(Beginning of Supplied data)

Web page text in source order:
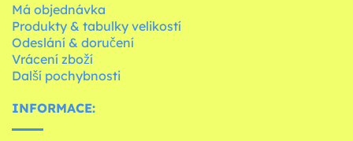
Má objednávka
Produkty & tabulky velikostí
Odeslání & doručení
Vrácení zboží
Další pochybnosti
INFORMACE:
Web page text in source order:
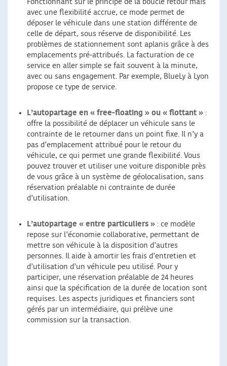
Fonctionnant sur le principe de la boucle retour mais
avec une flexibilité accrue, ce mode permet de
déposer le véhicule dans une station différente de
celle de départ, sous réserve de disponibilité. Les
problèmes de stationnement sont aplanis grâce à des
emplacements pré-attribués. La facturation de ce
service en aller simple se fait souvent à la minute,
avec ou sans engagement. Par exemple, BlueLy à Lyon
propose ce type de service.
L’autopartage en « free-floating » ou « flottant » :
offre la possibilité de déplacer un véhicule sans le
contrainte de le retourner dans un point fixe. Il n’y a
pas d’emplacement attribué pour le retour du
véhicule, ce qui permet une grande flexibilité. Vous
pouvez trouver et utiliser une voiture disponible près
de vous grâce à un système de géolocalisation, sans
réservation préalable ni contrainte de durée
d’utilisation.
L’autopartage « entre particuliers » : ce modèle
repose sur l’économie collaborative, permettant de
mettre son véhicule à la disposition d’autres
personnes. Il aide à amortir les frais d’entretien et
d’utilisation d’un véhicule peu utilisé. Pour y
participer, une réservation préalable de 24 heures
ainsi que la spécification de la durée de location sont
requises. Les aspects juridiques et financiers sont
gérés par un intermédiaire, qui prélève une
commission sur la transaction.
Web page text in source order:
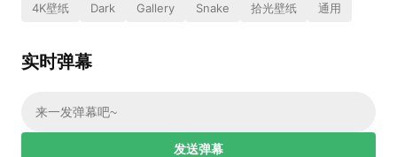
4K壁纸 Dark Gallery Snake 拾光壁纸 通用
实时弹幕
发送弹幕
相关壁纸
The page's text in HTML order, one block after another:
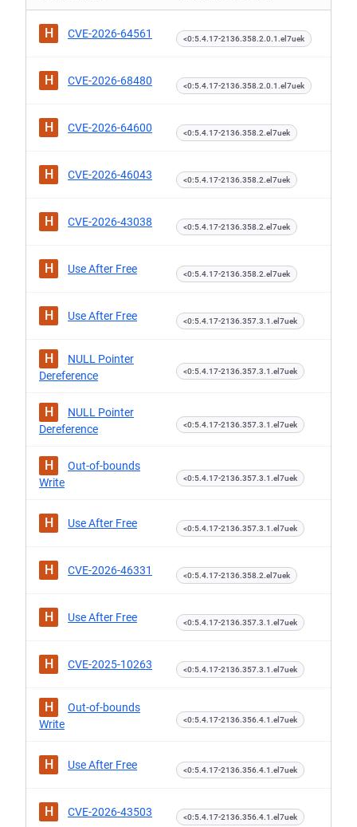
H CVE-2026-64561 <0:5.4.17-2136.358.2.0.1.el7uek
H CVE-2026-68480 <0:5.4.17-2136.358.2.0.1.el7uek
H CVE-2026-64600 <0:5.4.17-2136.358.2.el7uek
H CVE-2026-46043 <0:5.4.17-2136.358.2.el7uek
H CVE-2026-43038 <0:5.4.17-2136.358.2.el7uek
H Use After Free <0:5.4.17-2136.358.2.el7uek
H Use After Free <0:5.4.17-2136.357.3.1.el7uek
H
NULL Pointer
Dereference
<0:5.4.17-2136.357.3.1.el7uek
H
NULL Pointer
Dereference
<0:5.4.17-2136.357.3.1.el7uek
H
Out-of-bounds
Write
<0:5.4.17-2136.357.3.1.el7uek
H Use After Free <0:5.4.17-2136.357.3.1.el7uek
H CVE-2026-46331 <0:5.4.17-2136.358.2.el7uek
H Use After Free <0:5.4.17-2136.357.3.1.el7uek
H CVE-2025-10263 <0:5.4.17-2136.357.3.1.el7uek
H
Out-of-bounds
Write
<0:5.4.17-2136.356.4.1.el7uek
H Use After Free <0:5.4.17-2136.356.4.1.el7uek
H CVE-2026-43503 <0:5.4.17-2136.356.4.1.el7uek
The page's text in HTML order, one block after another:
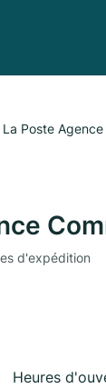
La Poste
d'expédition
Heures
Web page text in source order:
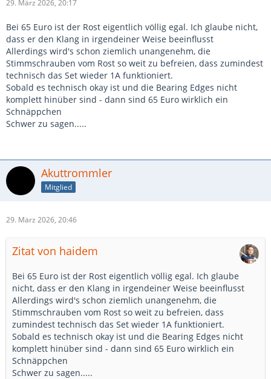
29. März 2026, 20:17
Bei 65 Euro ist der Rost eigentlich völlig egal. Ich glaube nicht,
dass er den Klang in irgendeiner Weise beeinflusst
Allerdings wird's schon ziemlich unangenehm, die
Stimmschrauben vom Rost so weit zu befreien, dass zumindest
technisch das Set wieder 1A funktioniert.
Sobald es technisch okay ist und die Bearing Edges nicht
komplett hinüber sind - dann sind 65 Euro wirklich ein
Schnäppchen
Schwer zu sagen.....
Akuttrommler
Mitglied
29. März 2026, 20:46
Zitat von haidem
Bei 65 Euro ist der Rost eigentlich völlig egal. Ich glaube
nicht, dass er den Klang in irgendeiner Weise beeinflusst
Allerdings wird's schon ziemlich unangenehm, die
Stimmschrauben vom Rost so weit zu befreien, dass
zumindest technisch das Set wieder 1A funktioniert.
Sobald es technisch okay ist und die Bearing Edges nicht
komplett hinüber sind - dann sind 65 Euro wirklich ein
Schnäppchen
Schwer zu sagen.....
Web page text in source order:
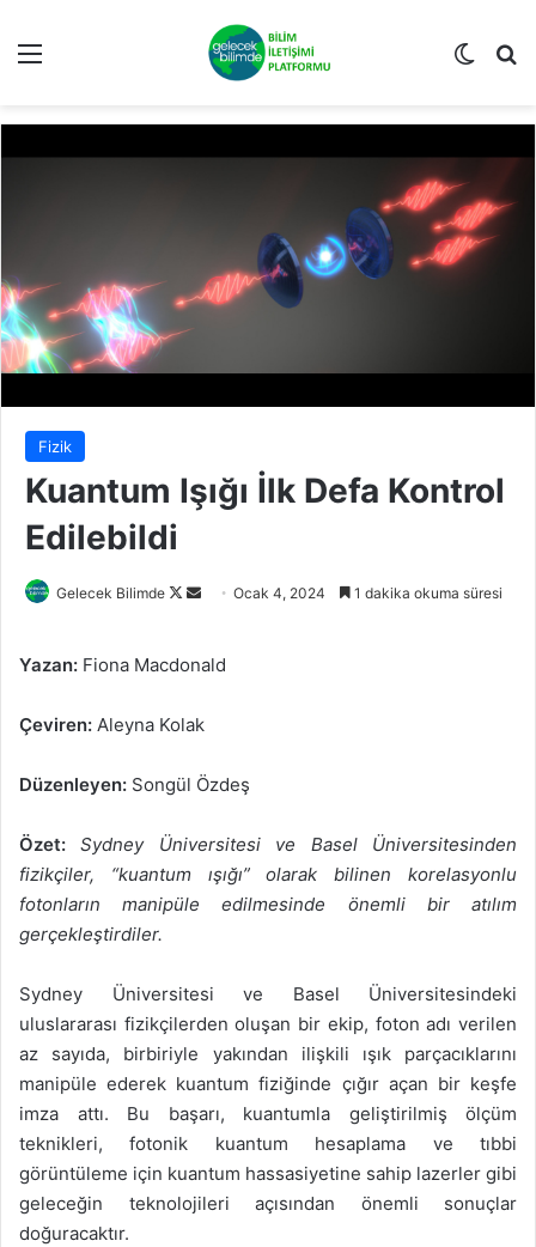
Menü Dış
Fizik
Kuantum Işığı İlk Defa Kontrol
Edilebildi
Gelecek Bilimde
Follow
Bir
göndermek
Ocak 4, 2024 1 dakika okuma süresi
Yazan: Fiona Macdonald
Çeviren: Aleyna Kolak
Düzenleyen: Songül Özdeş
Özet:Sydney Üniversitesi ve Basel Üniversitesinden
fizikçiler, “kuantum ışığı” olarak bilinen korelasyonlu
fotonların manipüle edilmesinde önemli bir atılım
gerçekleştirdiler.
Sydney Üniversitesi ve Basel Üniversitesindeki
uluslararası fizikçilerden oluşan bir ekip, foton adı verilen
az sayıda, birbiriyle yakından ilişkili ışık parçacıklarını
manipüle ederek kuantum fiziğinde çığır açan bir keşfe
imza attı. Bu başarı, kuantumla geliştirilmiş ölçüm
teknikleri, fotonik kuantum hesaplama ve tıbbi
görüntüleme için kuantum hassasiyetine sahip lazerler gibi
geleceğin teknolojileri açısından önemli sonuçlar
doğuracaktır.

(End of Supplied data)

* [About this task] Return, unchanged, the lines from the first line of the material through the line that holds "avec une flexibilité", inclusive, omitting pictures.

* [Response to the task]
Web page text in source order:
Má objednávka
Produkty & tabulky velikostí
Odeslání & doručení
Vrácení zboží
Další pochybnosti
INFORMACE:
Web page text in source order:
Fonctionnant sur le principe de la boucle retour mais
avec une flexibilité accrue, ce mode permet de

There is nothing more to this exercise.